In simpler terms, the government isn’t playing around. Fraud is serious stuff, and they can come at you from any direction. All it takes is for one employee to be doing something wrong, or one physician to be doing something wrong, intentional or not, to bring attention to organizational policies and procedures. It could even involve following directions from someone in a higher position telling you to do something that you know is wrong, and you doing it; the laws are absolute.

I remember one consulting assignment where a senior vice president of finance told me he wanted to code a particular service with an invalid revenue code (departmental code to those not in health care), even though the hospital had a clinic for those particular types of service already, and this area wasn’t anywhere near that department. I asked him why, and he said because he knew he would get paid, and what he’d get paid, for the service if the hospital billed it out as a clinic.

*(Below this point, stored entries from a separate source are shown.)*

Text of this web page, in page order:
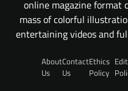
online magazine format
mass of colorful
entertaining videos and
About
Us
Contact
Us
Ethics
Policy
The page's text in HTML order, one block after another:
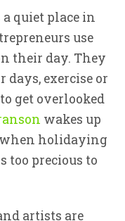
quiet place in
use
their day. They
exercise or
get overlooked
wakes up
holidaying
too precious to
artists are
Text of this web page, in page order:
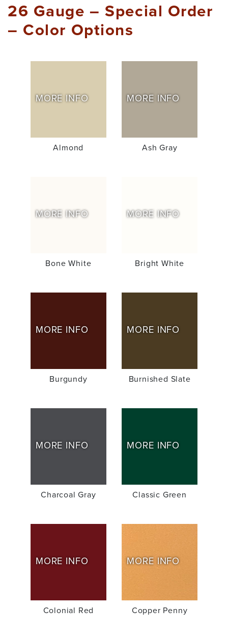
26 Gauge – Special Order
– Color Options
MORE INFO
Almond
MORE INFO
Ash Gray
MORE INFO
Bone White
MORE INFO
Bright White
MORE INFO
Burgundy
MORE INFO
Burnished Slate
MORE INFO
Charcoal Gray
MORE INFO
Classic Green
MORE INFO
Colonial Red
MORE INFO
Copper Penny

I immediately said it wasn’t legal, was fraud, and if he wanted that I would bring him an official letter that he would have to sign, absolving me of all responsibility while noting that, after the first claims went out, I would be sending a letter to the OIG as an official whistleblower, because just being absolved and doing nothing doesn’t get you off the hook. I could have used the extra 33% from the fine that would have been imposed, but he backed down, and I lost my money, but made a very important impression; I hope. If nothing else, I kept my professional integrity intact.

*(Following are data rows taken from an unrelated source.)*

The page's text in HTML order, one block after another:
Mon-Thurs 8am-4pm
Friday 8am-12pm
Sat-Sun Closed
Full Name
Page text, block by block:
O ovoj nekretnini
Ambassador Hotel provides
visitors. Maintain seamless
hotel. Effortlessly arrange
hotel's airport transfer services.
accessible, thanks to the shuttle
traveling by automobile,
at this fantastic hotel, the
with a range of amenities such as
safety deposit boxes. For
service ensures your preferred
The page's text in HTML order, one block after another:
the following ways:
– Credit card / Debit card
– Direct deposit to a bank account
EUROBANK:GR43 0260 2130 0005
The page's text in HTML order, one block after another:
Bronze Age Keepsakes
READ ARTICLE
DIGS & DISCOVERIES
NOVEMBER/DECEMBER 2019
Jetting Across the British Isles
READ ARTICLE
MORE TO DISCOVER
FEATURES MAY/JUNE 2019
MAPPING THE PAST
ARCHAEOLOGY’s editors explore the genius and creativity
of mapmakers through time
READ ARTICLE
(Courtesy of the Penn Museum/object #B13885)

You never know where it’s going to come from, or in what form. As health care managers, you don’t get to act as if you’re ignorant of such things. You’ll be fined and possibly go to jail even if your only crime was following directions or, believe it not, ignorance of something under your purview.

Think about the ethical considerations of intentionally committing fraud, or not checking your processes to see if fraud exists. It gives pause to just how close someone can be to going to jail just because they decided to turn their head the other way.

One of the things about being a leader is that you now have to be one, no matter the immediate consequences. Sometimes it’s hard, because no one wants to lose their job. I’ve never been, but I assume that jail is worse.